> **Task item**
Exact copies of all the lines below are required.

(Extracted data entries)
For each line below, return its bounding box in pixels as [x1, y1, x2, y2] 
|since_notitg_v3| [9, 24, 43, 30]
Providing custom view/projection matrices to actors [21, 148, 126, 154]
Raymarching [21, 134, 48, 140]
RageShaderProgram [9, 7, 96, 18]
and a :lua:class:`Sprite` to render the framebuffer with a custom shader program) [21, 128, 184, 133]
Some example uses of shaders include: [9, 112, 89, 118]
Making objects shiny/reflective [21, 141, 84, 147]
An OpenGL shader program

> **Your solution**
For each line below, return its bounding box in pixels as [x1, y1, x2, y2] 
|since_notitg_v3| [9, 24, 43, 30]
Providing custom view/projection matrices to actors [21, 148, 126, 154]
Raymarching [21, 134, 48, 140]
RageShaderProgram [9, 7, 96, 18]
and a :lua:class:`Sprite` to render the framebuffer with a custom shader program) [21, 128, 184, 133]
Some example uses of shaders include: [9, 112, 89, 118]
Making objects shiny/reflective [21, 141, 84, 147]
An OpenGL shader program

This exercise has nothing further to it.